**DIRECTIONS**: Although the entries contain pictures, only their words should be duplicated exactly.

** Opening DATA RECORDS block **

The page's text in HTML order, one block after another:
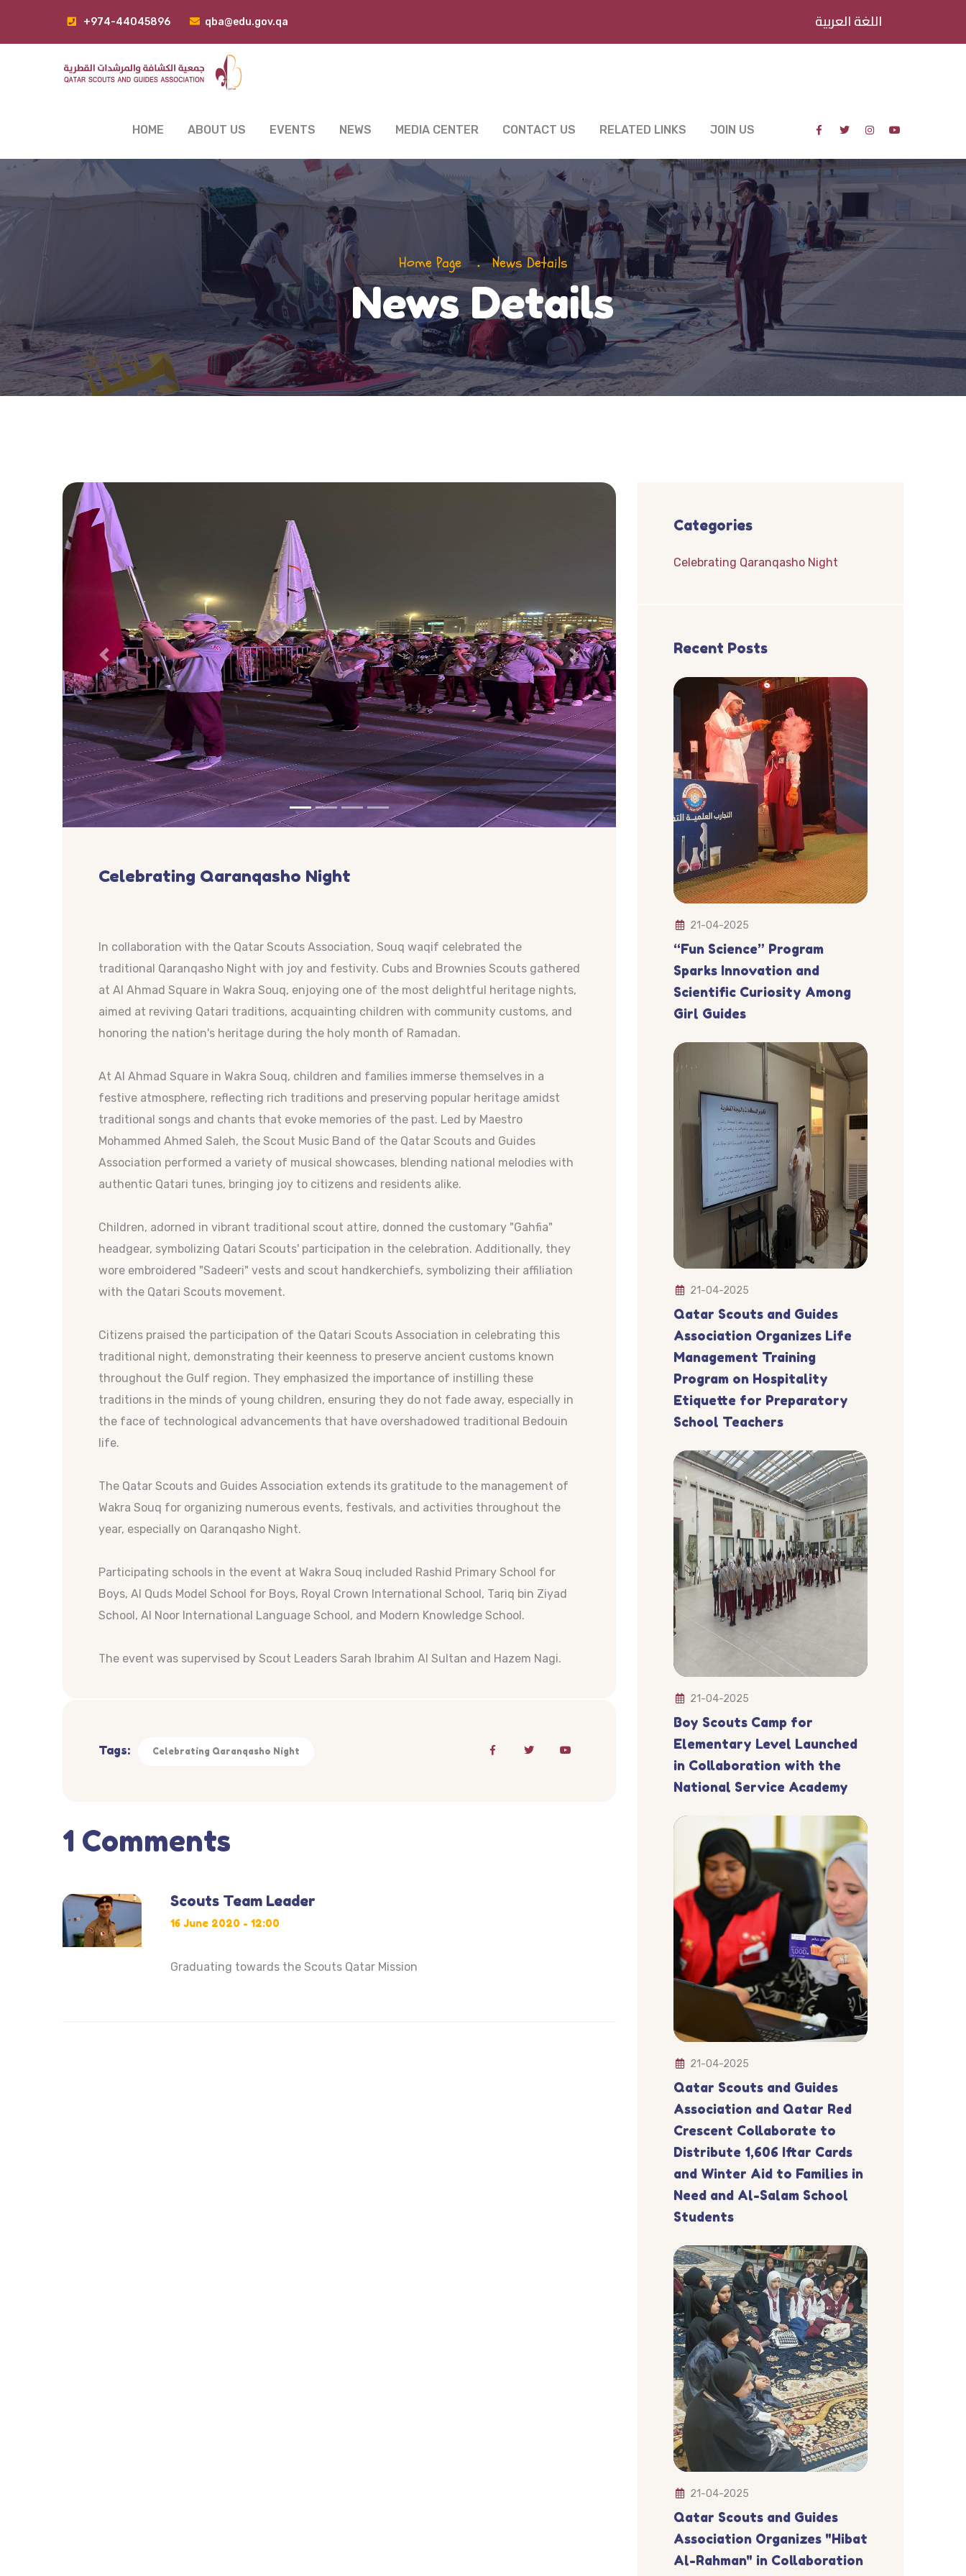
+974-44045896 qba@edu.gov.qa اللغة العربية
HOME ABOUT US EVENTS NEWS MEDIA CENTER CONTACT US RELATED LINKS JOIN US
Home Page News Details
News Details
Previous Next
Celebrating Qaranqasho Night
In collaboration with the Qatar Scouts Association, Souq waqif celebrated the
traditional Qaranqasho Night with joy and festivity. Cubs and Brownies Scouts gathered
at Al Ahmad Square in Wakra Souq, enjoying one of the most delightful heritage nights,
aimed at reviving Qatari traditions, acquainting children with community customs, and
honoring the nation's heritage during the holy month of Ramadan.
At Al Ahmad Square in Wakra Souq, children and families immerse themselves in a
festive atmosphere, reflecting rich traditions and preserving popular heritage amidst
traditional songs and chants that evoke memories of the past. Led by Maestro
Mohammed Ahmed Saleh, the Scout Music Band of the Qatar Scouts and Guides
Association performed a variety of musical showcases, blending national melodies with
authentic Qatari tunes, bringing joy to citizens and residents alike.
Children, adorned in vibrant traditional scout attire, donned the customary "Gahfia"
headgear, symbolizing Qatari Scouts' participation in the celebration. Additionally, they
wore embroidered "Sadeeri" vests and scout handkerchiefs, symbolizing their affiliation
with the Qatari Scouts movement.
Citizens praised the participation of the Qatari Scouts Association in celebrating this
traditional night, demonstrating their keenness to preserve ancient customs known
throughout the Gulf region. They emphasized the importance of instilling these
traditions in the minds of young children, ensuring they do not fade away, especially in
the face of technological advancements that have overshadowed traditional Bedouin
life.
The Qatar Scouts and Guides Association extends its gratitude to the management of
Wakra Souq for organizing numerous events, festivals, and activities throughout the
year, especially on Qaranqasho Night.
Participating schools in the event at Wakra Souq included Rashid Primary School for
Boys, Al Quds Model School for Boys, Royal Crown International School, Tariq bin Ziyad
School, Al Noor International Language School, and Modern Knowledge School.
The event was supervised by Scout Leaders Sarah Ibrahim Al Sultan and Hazem Nagi.
Tags: Celebrating Qaranqasho Night
1 Comments
Scouts Team Leader
16 June 2020 - 12:00
Graduating towards the Scouts Qatar Mission
Categories
Celebrating Qaranqasho Night
Recent Posts
21-04-2025
“Fun Science” Program
Sparks Innovation and
Scientific Curiosity Among
Girl Guides
21-04-2025
Qatar Scouts and Guides
Association Organizes Life
Management Training
Program on Hospitality
Etiquette for Preparatory
School Teachers
21-04-2025
Boy Scouts Camp for
Elementary Level Launched
in Collaboration with the
National Service Academy
21-04-2025
Qatar Scouts and Guides
Association and Qatar Red
Crescent Collaborate to
Distribute 1,606 Iftar Cards
and Winter Aid to Families in
Need and Al-Salam School
Students
21-04-2025
Qatar Scouts and Guides
Association Organizes "Hibat
Al-Rahman" in Collaboration

** Closing DATA RECORDS block **

**ANSWER TO THE EXERCISE**:
The page's text in HTML order, one block after another:
+974-44045896 qba@edu.gov.qa اللغة العربية
HOME ABOUT US EVENTS NEWS MEDIA CENTER CONTACT US RELATED LINKS JOIN US
Home Page News Details
News Details
Previous Next
Celebrating Qaranqasho Night
In collaboration with the Qatar Scouts Association, Souq waqif celebrated the
traditional Qaranqasho Night with joy and festivity. Cubs and Brownies Scouts gathered
at Al Ahmad Square in Wakra Souq, enjoying one of the most delightful heritage nights,
aimed at reviving Qatari traditions, acquainting children with community customs, and
honoring the nation's heritage during the holy month of Ramadan.
At Al Ahmad Square in Wakra Souq, children and families immerse themselves in a
festive atmosphere, reflecting rich traditions and preserving popular heritage amidst
traditional songs and chants that evoke memories of the past. Led by Maestro
Mohammed Ahmed Saleh, the Scout Music Band of the Qatar Scouts and Guides
Association performed a variety of musical showcases, blending national melodies with
authentic Qatari tunes, bringing joy to citizens and residents alike.
Children, adorned in vibrant traditional scout attire, donned the customary "Gahfia"
headgear, symbolizing Qatari Scouts' participation in the celebration. Additionally, they
wore embroidered "Sadeeri" vests and scout handkerchiefs, symbolizing their affiliation
with the Qatari Scouts movement.
Citizens praised the participation of the Qatari Scouts Association in celebrating this
traditional night, demonstrating their keenness to preserve ancient customs known
throughout the Gulf region. They emphasized the importance of instilling these
traditions in the minds of young children, ensuring they do not fade away, especially in
the face of technological advancements that have overshadowed traditional Bedouin
life.
The Qatar Scouts and Guides Association extends its gratitude to the management of
Wakra Souq for organizing numerous events, festivals, and activities throughout the
year, especially on Qaranqasho Night.
Participating schools in the event at Wakra Souq included Rashid Primary School for
Boys, Al Quds Model School for Boys, Royal Crown International School, Tariq bin Ziyad
School, Al Noor International Language School, and Modern Knowledge School.
The event was supervised by Scout Leaders Sarah Ibrahim Al Sultan and Hazem Nagi.
Tags: Celebrating Qaranqasho Night
1 Comments
Scouts Team Leader
16 June 2020 - 12:00
Graduating towards the Scouts Qatar Mission
Categories
Celebrating Qaranqasho Night
Recent Posts
21-04-2025
“Fun Science” Program
Sparks Innovation and
Scientific Curiosity Among
Girl Guides
21-04-2025
Qatar Scouts and Guides
Association Organizes Life
Management Training
Program on Hospitality
Etiquette for Preparatory
School Teachers
21-04-2025
Boy Scouts Camp for
Elementary Level Launched
in Collaboration with the
National Service Academy
21-04-2025
Qatar Scouts and Guides
Association and Qatar Red
Crescent Collaborate to
Distribute 1,606 Iftar Cards
and Winter Aid to Families in
Need and Al-Salam School
Students
21-04-2025
Qatar Scouts and Guides
Association Organizes "Hibat
Al-Rahman" in Collaboration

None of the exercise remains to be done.